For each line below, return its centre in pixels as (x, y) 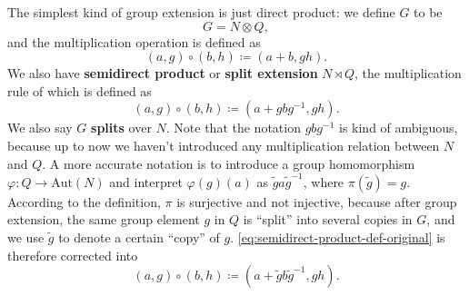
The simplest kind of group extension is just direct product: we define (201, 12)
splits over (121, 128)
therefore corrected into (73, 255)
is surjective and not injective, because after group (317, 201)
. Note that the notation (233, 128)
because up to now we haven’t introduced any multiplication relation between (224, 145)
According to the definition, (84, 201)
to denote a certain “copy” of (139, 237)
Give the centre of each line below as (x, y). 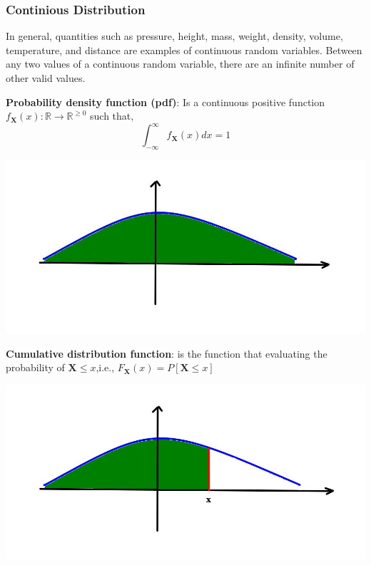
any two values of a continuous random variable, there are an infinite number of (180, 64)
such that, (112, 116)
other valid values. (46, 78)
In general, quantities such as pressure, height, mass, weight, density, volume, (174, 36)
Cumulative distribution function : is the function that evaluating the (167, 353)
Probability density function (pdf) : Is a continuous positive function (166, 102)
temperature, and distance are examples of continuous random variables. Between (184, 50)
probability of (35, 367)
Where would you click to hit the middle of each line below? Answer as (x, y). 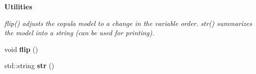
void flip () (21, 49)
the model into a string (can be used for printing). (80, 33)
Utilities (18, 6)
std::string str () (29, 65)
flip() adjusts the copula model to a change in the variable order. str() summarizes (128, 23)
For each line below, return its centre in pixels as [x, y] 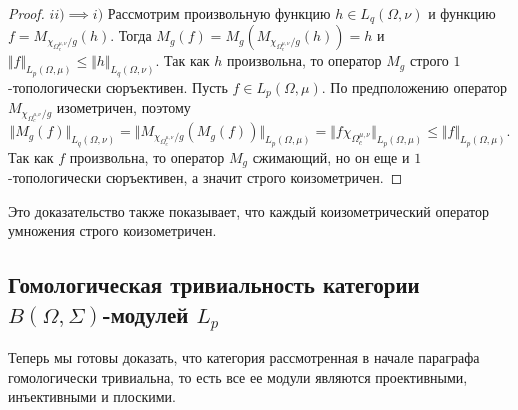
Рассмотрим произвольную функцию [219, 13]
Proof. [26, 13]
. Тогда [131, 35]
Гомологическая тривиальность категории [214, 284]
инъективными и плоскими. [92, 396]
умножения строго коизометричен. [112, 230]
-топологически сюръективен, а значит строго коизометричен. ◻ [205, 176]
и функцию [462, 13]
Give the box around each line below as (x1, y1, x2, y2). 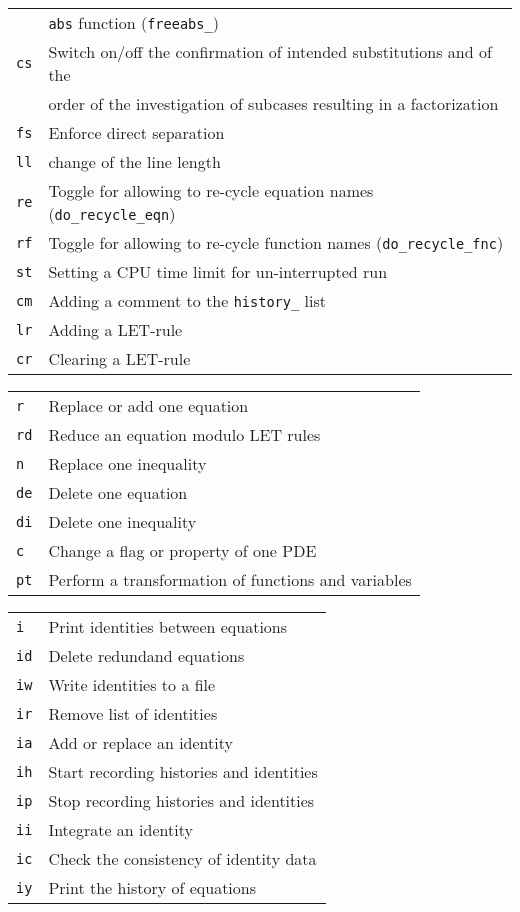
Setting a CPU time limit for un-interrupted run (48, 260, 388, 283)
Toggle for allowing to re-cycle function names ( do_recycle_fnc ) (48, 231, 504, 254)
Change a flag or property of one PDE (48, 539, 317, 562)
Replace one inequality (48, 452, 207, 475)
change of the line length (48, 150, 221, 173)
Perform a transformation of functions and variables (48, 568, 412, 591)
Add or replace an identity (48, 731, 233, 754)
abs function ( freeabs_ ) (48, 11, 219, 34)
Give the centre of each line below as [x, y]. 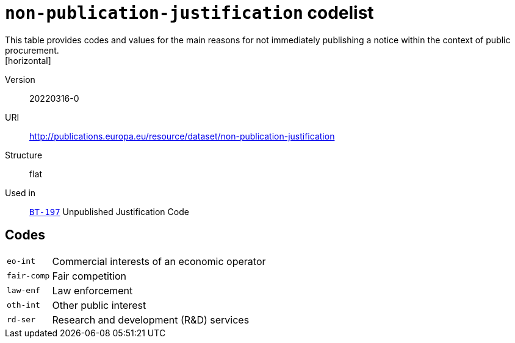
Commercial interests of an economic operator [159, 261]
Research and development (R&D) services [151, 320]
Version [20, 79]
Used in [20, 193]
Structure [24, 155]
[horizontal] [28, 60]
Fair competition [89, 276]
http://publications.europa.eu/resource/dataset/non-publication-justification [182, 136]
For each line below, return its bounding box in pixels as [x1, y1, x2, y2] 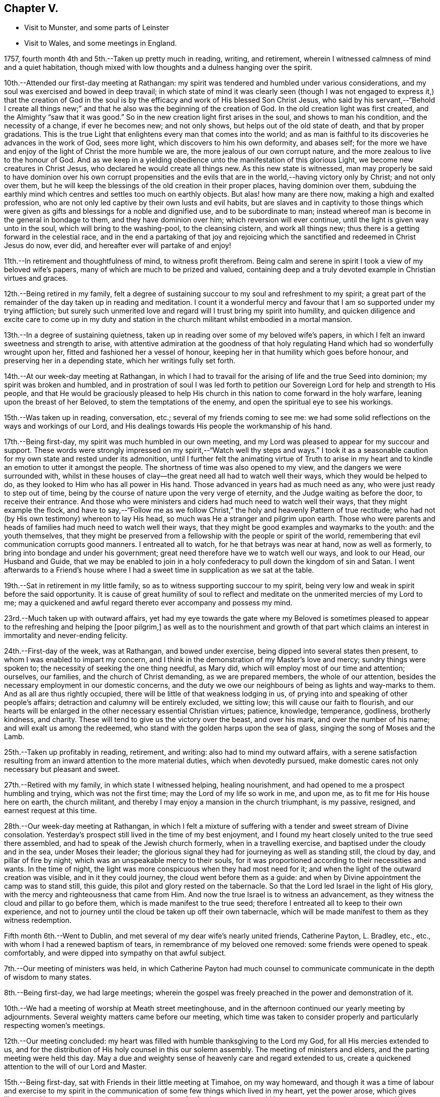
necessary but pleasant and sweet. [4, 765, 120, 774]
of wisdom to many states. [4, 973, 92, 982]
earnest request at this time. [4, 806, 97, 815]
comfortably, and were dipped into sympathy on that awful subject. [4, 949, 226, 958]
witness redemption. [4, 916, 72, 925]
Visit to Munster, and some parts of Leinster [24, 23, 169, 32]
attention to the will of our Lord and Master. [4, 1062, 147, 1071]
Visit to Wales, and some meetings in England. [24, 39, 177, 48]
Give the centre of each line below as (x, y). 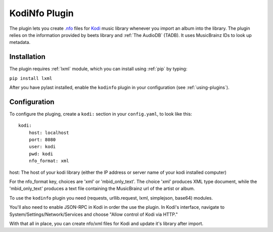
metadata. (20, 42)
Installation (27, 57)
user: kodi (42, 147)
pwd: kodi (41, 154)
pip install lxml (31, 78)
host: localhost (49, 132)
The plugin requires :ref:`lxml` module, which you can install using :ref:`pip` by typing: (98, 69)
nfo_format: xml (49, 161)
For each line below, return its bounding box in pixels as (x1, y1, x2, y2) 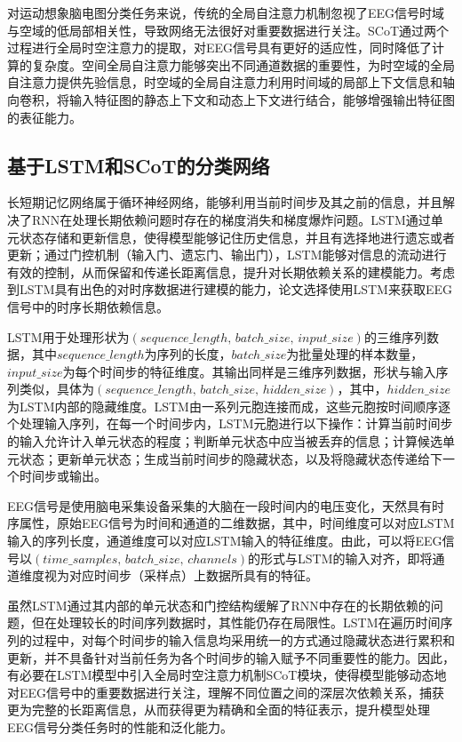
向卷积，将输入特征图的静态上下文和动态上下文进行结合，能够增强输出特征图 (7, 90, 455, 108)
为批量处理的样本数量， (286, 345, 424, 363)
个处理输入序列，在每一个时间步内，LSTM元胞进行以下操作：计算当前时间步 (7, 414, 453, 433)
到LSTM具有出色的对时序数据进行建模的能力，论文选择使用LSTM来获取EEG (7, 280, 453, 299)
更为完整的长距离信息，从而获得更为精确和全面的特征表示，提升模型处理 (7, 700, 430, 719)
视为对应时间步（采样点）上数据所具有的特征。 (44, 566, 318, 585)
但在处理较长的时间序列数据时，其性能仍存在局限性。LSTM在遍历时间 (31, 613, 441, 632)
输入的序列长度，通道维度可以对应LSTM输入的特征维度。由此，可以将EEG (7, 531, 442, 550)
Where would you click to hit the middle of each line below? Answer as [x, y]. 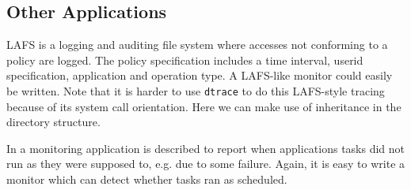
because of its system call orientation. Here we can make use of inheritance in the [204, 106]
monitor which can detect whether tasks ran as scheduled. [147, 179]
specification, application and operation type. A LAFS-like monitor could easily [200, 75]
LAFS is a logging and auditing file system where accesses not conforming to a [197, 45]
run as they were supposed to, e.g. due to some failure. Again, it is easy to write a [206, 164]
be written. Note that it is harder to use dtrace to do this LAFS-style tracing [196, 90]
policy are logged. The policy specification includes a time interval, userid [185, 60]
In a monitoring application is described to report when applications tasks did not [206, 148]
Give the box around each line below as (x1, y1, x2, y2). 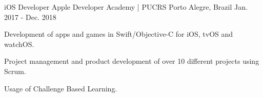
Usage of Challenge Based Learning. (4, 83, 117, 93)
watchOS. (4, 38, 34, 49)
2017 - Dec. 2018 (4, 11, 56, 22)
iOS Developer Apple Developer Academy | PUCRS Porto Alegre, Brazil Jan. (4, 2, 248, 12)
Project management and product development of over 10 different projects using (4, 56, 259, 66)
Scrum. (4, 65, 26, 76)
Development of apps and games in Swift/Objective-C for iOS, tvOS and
—————
-- Activity --
From the first line of the listing above, repeat every line through the one holding "abs function ( freeabs_ ) (48, 11, 219, 34)". Both ends count, and pictures stay out.

-- Written response --
For each line below, return its centre in pixels as (x, y) 
The simplest kind of group extension is just direct product: we define (201, 12)
splits over (121, 128)
therefore corrected into (73, 255)
is surjective and not injective, because after group (317, 201)
. Note that the notation (233, 128)
because up to now we haven’t introduced any multiplication relation between (224, 145)
According to the definition, (84, 201)
to denote a certain “copy” of (139, 237)
Give the centre of each line below as (x, y). 
any two values of a continuous random variable, there are an infinite number of (180, 64)
such that, (112, 116)
other valid values. (46, 78)
In general, quantities such as pressure, height, mass, weight, density, volume, (174, 36)
Cumulative distribution function : is the function that evaluating the (167, 353)
Probability density function (pdf) : Is a continuous positive function (166, 102)
temperature, and distance are examples of continuous random variables. Between (184, 50)
probability of (35, 367)
Where would you click to hit the middle of each line below? Answer as (x, y). 
void flip () (21, 49)
the model into a string (can be used for printing). (80, 33)
Utilities (18, 6)
std::string str () (29, 65)
flip() adjusts the copula model to a change in the variable order. str() summarizes (128, 23)
For each line below, return its centre in pixels as [x, y] 
Рассмотрим произвольную функцию [219, 13]
Proof. [26, 13]
. Тогда [131, 35]
Гомологическая тривиальность категории [214, 284]
инъективными и плоскими. [92, 396]
умножения строго коизометричен. [112, 230]
-топологически сюръективен, а значит строго коизометричен. ◻ [205, 176]
и функцию [462, 13]
Give the box around each line below as (x1, y1, x2, y2). 
Setting a CPU time limit for un-interrupted run (48, 260, 388, 283)
Toggle for allowing to re-cycle function names ( do_recycle_fnc ) (48, 231, 504, 254)
Change a flag or property of one PDE (48, 539, 317, 562)
Replace one inequality (48, 452, 207, 475)
change of the line length (48, 150, 221, 173)
Perform a transformation of functions and variables (48, 568, 412, 591)
Add or replace an identity (48, 731, 233, 754)
abs function ( freeabs_ ) (48, 11, 219, 34)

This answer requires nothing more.